*Task brief*
Up to and including the line that holds "творческому успеху вашего ребенка!", print the data exactly from its first line; do not print the pictures.

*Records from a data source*

※ ※ ※

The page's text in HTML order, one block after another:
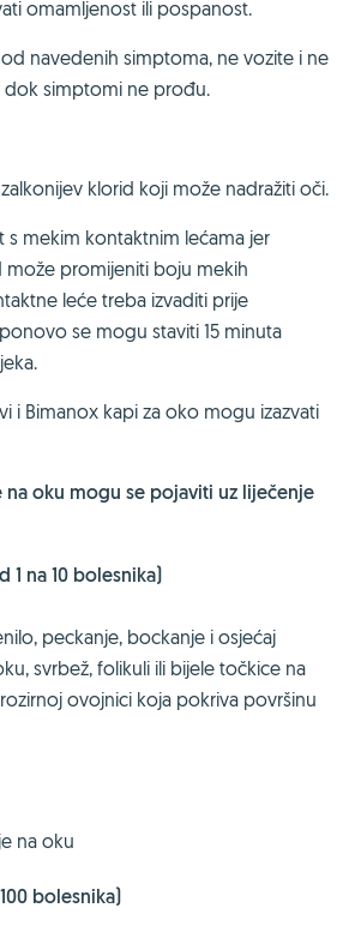
omamljenost ili pospanost.
navedenih simptoma, ne vozite i ne
dok simptomi ne prođu.
klorid koji može nadražiti oči.
s mekim kontaktnim lećama jer
može promijeniti boju mekih
leće treba izvaditi prije
se mogu staviti 15 minuta
i Bimanox kapi za oko mogu izazvati
na oku mogu se pojaviti uz liječenje
1 na 10 bolesnika)
peckanje, bockanje i osjećaj
svrbež, folikuli ili bijele točkice na
ovojnici koja pokriva površinu
na oku
bolesnika)
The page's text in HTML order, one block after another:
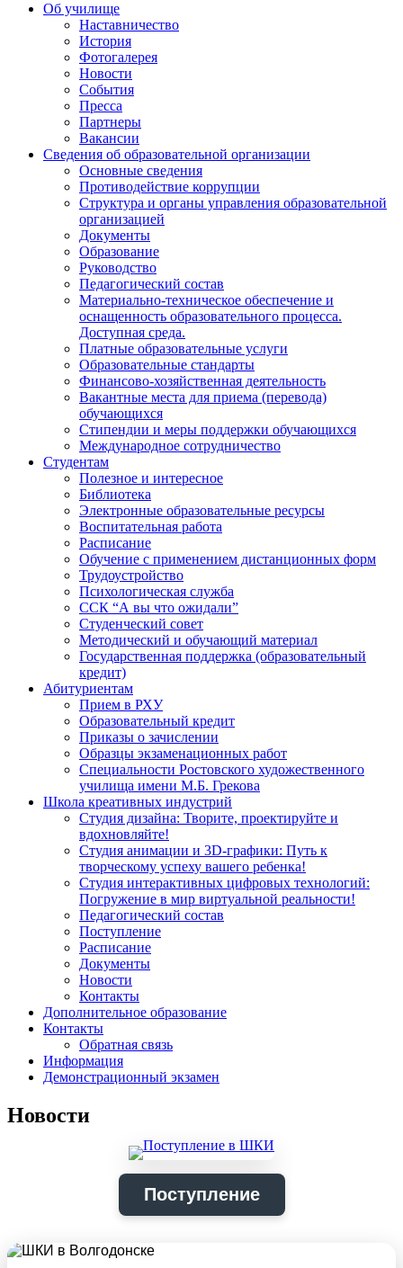
Об училище
Наставничество
История
Фотогалерея
Новости
События
Пресса
Партнеры
Вакансии
Сведения об образовательной организации
Основные сведения
Противодействие коррупции
Структура и органы управления образовательной
организацией
Документы
Образование
Руководство
Педагогический состав
Материально-техническое обеспечение и
оснащенность образовательного процесса.
Доступная среда.
Платные образовательные услуги
Образовательные стандарты
Финансово-хозяйственная деятельность
Вакантные места для приема (перевода)
обучающихся
Стипендии и меры поддержки обучающихся
Международное сотрудничество
Студентам
Полезное и интересное
Библиотека
Электронные образовательные ресурсы
Воспитательная работа
Расписание
Обучение с применением дистанционных форм
Трудоустройство
Психологическая служба
ССК “А вы что ожидали”
Студенческий совет
Методический и обучающий материал
Государственная поддержка (образовательный
кредит)
Абитуриентам
Прием в РХУ
Образовательный кредит
Приказы о зачислении
Образцы экзаменационных работ
Специальности Ростовского художественного
училища имени М.Б. Грекова
Школа креативных индустрий
Студия дизайна: Творите, проектируйте и
вдохновляйте!
Студия анимации и 3D-графики: Путь к
творческому успеху вашего ребенка!
Студия интерактивных цифровых технологий:
Погружение в мир виртуальной реальности!
Педагогический состав
Поступление
Расписание
Документы
Новости
Контакты
Дополнительное образование
Контакты
Обратная связь
Информация
Демонстрационный экзамен
Новости
Поступление
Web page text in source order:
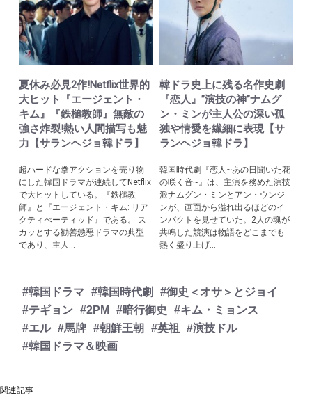
夏休み必見2作!Netflix世界的
大ヒット『エージェント・
キム』『鉄槌教師』無敵の
強さ炸裂!熱い人間描写も魅
力【サランヘジョ韓ドラ】
超ハードな拳アクションを売り物
にした韓国ドラマが連続してNetflix
で大ヒットしている。『鉄槌教
師』と『エージェント・キム: リア
クティべーティッド』である。 ス
カッとする勧善懲悪ドラマの典型
であり、主人...
韓ドラ史上に残る名作史劇
『恋人』”演技の神”ナムグ
ン・ミンが主人公の深い孤
独や情愛を繊細に表現【サ
ランヘジョ韓ドラ】
韓国時代劇『恋人~あの日聞いた花
の咲く音~』は、主演を務めた演技
派ナムグン・ミンとアン・ウンジ
ンが、画面から溢れ出るほどのイ
ンパクトを見せていた。2人の魂が
共鳴した競演は物語をどこまでも
熱く盛り上げ...
#韓国ドラマ #韓国時代劇
#御史＜オサ＞とジョイ
#テギョン #2PM #暗行御史
#キム・ミョンス
#エル #馬牌 #朝鮮王朝 #英祖
#演技ドル
#韓国ドラマ＆映画
関連記事
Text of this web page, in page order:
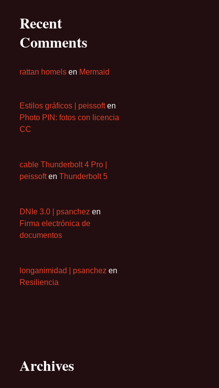
Recent
Comments
rattan homels en Mermaid
Estilos gráficos | peissoften
Photo PIN: fotos con licencia
CC
cable Thunderbolt 4 Pro |
peissoften Thunderbolt 5
DNIe 3.0 | psanchez en
Firma electrónica de
documentos
longanimidad | psanchez en
Resiliencia
Archives
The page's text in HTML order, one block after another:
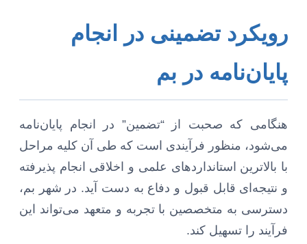
رویکرد تضمینی در انجام
پایان‌نامه در بم
هنگامی که صحبت از “تضمین” در انجام پایان‌نامه
می‌شود، منظور فرآیندی است که طی آن کلیه مراحل
با بالاترین استانداردهای علمی و اخلاقی انجام پذیرفته
و نتیجه‌ای قابل قبول و دفاع به دست آید. در شهر بم،
دسترسی به متخصصین با تجربه و متعهد می‌تواند این
فرآیند را تسهیل کند.
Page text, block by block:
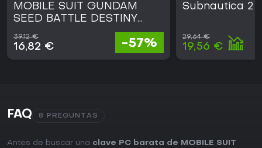
MOBILE SUIT GUNDAM
SEED BATTLE DESTINY
39,12 €
16,82 € -57%
Subnautica 2
29,64 €
19,56 €
FAQ 8 PREGUNTAS
Antes de buscar una clave PC barata de MOBILE SUIT
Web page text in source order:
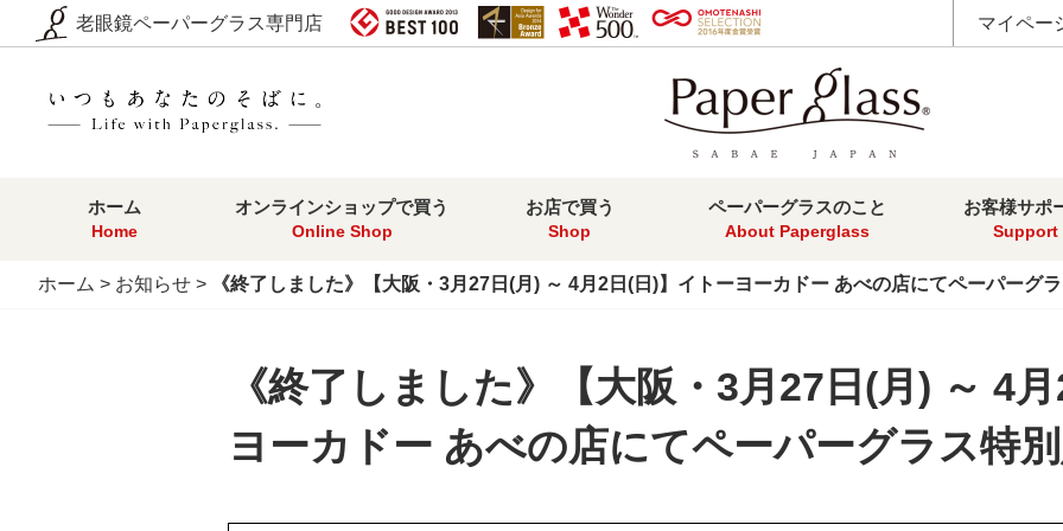
老眼鏡ペーパーグラス専門店 マイペー
ホーム
Home
オンラインショップで買う
Online Shop
お店で買う
Shop
ペーパーグラスのこと
About Paperglass
お客様サポ
Support
ホーム > お知らせ > 《終了しました》【大阪・3月27日(月) ～ 4月2日(日)】イトーヨーカドー あべの店にてペーパーグ
《終了しました》【大阪・3月27日(月) ～ 4
ヨーカドー あべの店にてペーパーグラス特
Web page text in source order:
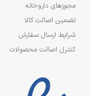
مجوزهای داروخانه
تضمین اصالت کالا
شرایط ارسال سفارش
کنترل اصالت محصولات
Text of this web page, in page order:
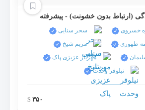
(ارتباط بدون خشونت) - پیشرفته
خسروی
سحر سنايی
ظهوری
مریم شیخ
مهرناز عزیزی پاک
نيلوفر وحدت
۳۵۰ $
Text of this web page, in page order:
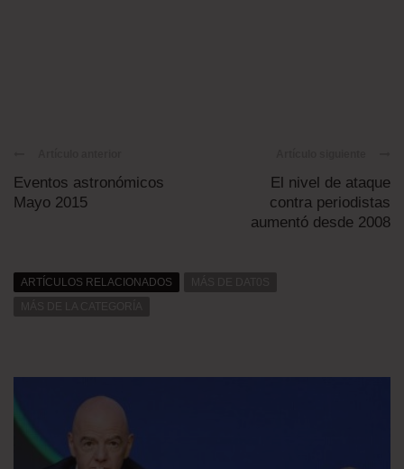
Eventos astronómicos
Mayo 2015
El nivel de ataque
contra periodistas
aumentó desde 2008
ARTÍCULOS RELACIONADOS
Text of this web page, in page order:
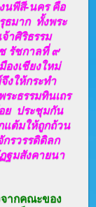
นพีสี-นคร คือ
ธมาก ทั้งพระ
าศิริธรรม
รัชกาลที่ ๙
งเชียงใหม่
งให้กระทำ
พระธรรมทินเถร
ยประชุมกัน
ต้มให้ถูกถ้วน
รวรรดิดิลก
ฐมสังคายนา
กคณะของ
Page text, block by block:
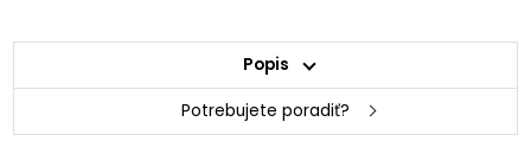
Popis
Potrebujete poradiť?
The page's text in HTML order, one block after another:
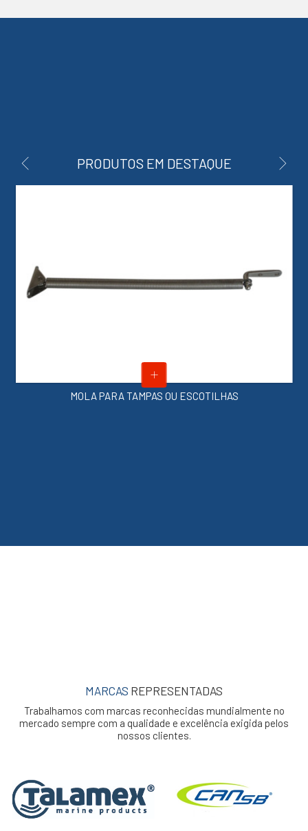
PRODUTOS EM DESTAQUE
OU ESCOTILHAS
MARCAS REPRESENTADAS
Trabalhamos com marcas reconhecidas mundialmente no
mercado sempre com a qualidade e excelência exigida pelos
nossos clientes.
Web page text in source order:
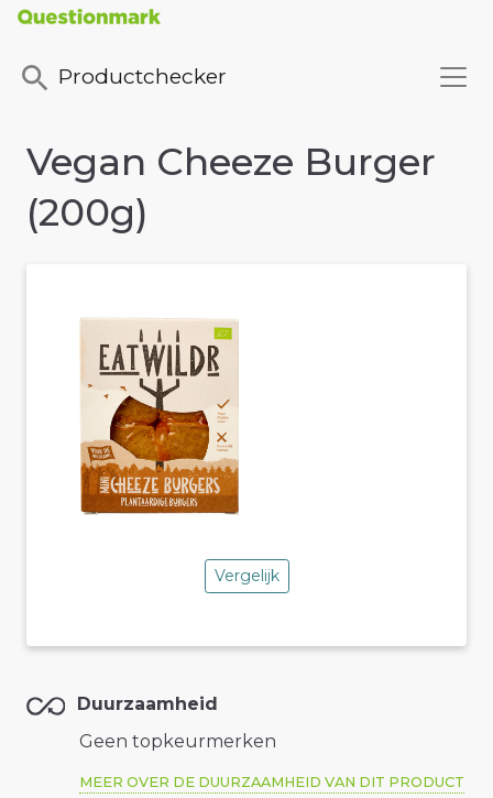
Productchecker
Vegan Cheeze Burger
(200g)
Vergelijk
Duurzaamheid
Geen topkeurmerken
MEER OVER DE DUURZAAMHEID VAN DIT PRODUCT
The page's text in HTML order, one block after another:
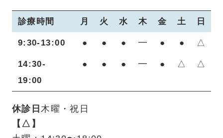
診療時間 月 火 水 木 金 土 日
9:30-13:00 ● ● ● ━ ● ● △
14:30-
19:00
● ● ● ━ ● △ △
休診日木曜・祝日
【△】
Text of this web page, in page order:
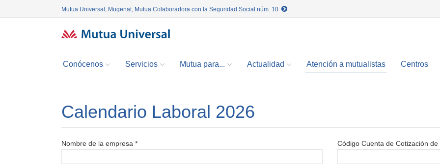
Mutua Universal, Mugenat, Mutua Colaboradora con la Seguridad Social núm. 10
Conócenos Servicios Mutua para... Actualidad Atención a mutualistas Centros
Calendario Laboral 2026
Nombre de la empresa * Código Cuenta de Cotización
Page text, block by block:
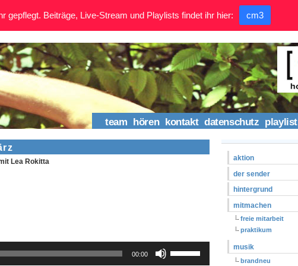
team hören kontakt datenschutz playlist
Lea Rokitta
00:00
Hoch/Runter
aktion
der sender
hintergrund
mitmachen
freie mitarbeit
praktikum
musik
brandneu
gepflegt. Beiträge, Live-Stream und Playlists findet ihr hier: cm3
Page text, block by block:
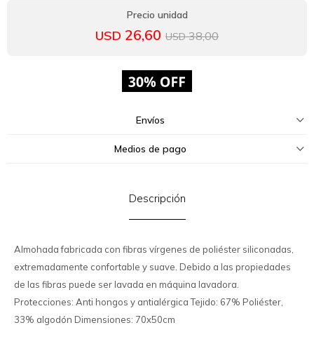
USD 26,60 USD 38,00
Envíos
Medios de pago
Descripción
Almohada fabricada con fibras vírgenes de poliéster siliconadas,
extremadamente confortable y suave. Debido a las propiedades
de las fibras puede ser lavada en máquina lavadora.
Protecciones: Anti hongos y antialérgica Tejido: 67% Poliéster,
33% algodón Dimensiones: 70x50cm
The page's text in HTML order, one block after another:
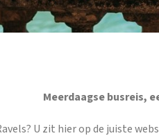
Meerdaagse busreis,
? U zit hier op de juiste
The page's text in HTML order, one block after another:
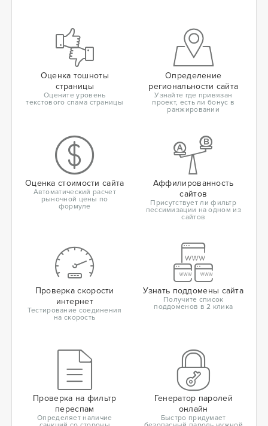
Оценка тошноты
страницы
Оцените уровень
текстового спама страницы
Определение
региональности сайта
Узнайте где привязан
проект, есть ли бонус в
ранжировании
Оценка стоимости сайта
Автоматический расчет
рыночной цены по
формуле
Аффилированность
сайтов
Присутствует ли фильтр
пессимизации на одном из
сайтов
Проверка скорости
интернет
Тестирование соединения
на скорость
Узнать поддомены сайта
Получите список
поддоменов в 2 клика
Проверка на фильтр
переспам
Определяет наличие
Генератор паролей
онлайн
Быстро придумает
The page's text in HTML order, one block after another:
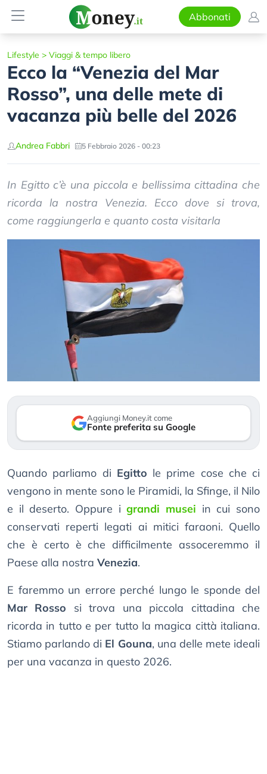
Abbonati
Lifestyle > Viaggi & tempo libero
Ecco la “Venezia del Mar
Rosso”, una delle mete di
vacanza più belle del 2026
Andrea Fabbri 5 Febbraio 2026 - 00:23
In Egitto c’è una piccola e bellissima cittadina che
ricorda la nostra Venezia. Ecco dove si trova,
come raggiungerla e quanto costa visitarla
Aggiungi Money.it come
Fonte preferita su Google
Quando parliamo di Egitto le prime cose che ci
vengono in mente sono le Piramidi, la Sfinge, il Nilo
e il deserto. Oppure igrandi musei in cui sono
conservati reperti legati ai mitici faraoni. Quello
che è certo è che difficilmente assoceremmo il
Paese alla nostra Venezia.
E faremmo un errore perché lungo le sponde del
Mar Rosso si trova una piccola cittadina che
ricorda in tutto e per tutto la magica città italiana.
Stiamo parlando di El Gouna, una delle mete ideali
per una vacanza in questo 2026.
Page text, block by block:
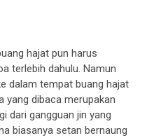
hajat pun harus
terlebih dahulu. Namun
dalam tempat buang hajat
yang dibaca merupakan
dari gangguan jin yang
biasanya setan bernaung
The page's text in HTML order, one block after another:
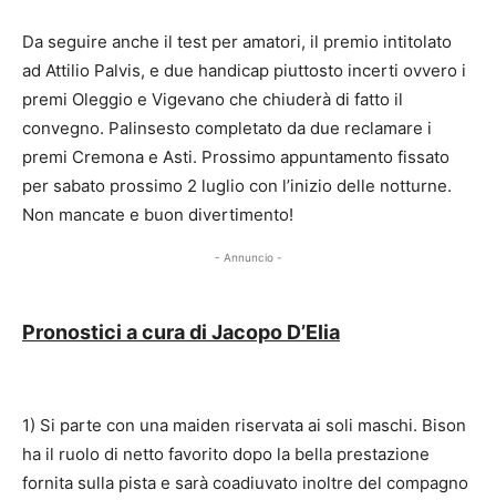
Da seguire anche il test per amatori, il premio intitolato
ad Attilio Palvis, e due handicap piuttosto incerti ovvero i
premi Oleggio e Vigevano che chiuderà di fatto il
convegno. Palinsesto completato da due reclamare i
premi Cremona e Asti. Prossimo appuntamento fissato
per sabato prossimo 2 luglio con l’inizio delle notturne.
Non mancate e buon divertimento!
- Annuncio -
Pronostici a cura di Jacopo D’Elia
1) Si parte con una maiden riservata ai soli maschi. Bison
ha il ruolo di netto favorito dopo la bella prestazione
fornita sulla pista e sarà coadiuvato inoltre del compagno

※ ※ ※

*Exercise result*
The page's text in HTML order, one block after another:
omamljenost ili pospanost.
navedenih simptoma, ne vozite i ne
dok simptomi ne prođu.
klorid koji može nadražiti oči.
s mekim kontaktnim lećama jer
može promijeniti boju mekih
leće treba izvaditi prije
se mogu staviti 15 minuta
i Bimanox kapi za oko mogu izazvati
na oku mogu se pojaviti uz liječenje
1 na 10 bolesnika)
peckanje, bockanje i osjećaj
svrbež, folikuli ili bijele točkice na
ovojnici koja pokriva površinu
na oku
bolesnika)
The page's text in HTML order, one block after another:
Об училище
Наставничество
История
Фотогалерея
Новости
События
Пресса
Партнеры
Вакансии
Сведения об образовательной организации
Основные сведения
Противодействие коррупции
Структура и органы управления образовательной
организацией
Документы
Образование
Руководство
Педагогический состав
Материально-техническое обеспечение и
оснащенность образовательного процесса.
Доступная среда.
Платные образовательные услуги
Образовательные стандарты
Финансово-хозяйственная деятельность
Вакантные места для приема (перевода)
обучающихся
Стипендии и меры поддержки обучающихся
Международное сотрудничество
Студентам
Полезное и интересное
Библиотека
Электронные образовательные ресурсы
Воспитательная работа
Расписание
Обучение с применением дистанционных форм
Трудоустройство
Психологическая служба
ССК “А вы что ожидали”
Студенческий совет
Методический и обучающий материал
Государственная поддержка (образовательный
кредит)
Абитуриентам
Прием в РХУ
Образовательный кредит
Приказы о зачислении
Образцы экзаменационных работ
Специальности Ростовского художественного
училища имени М.Б. Грекова
Школа креативных индустрий
Студия дизайна: Творите, проектируйте и
вдохновляйте!
Студия анимации и 3D-графики: Путь к
творческому успеху вашего ребенка!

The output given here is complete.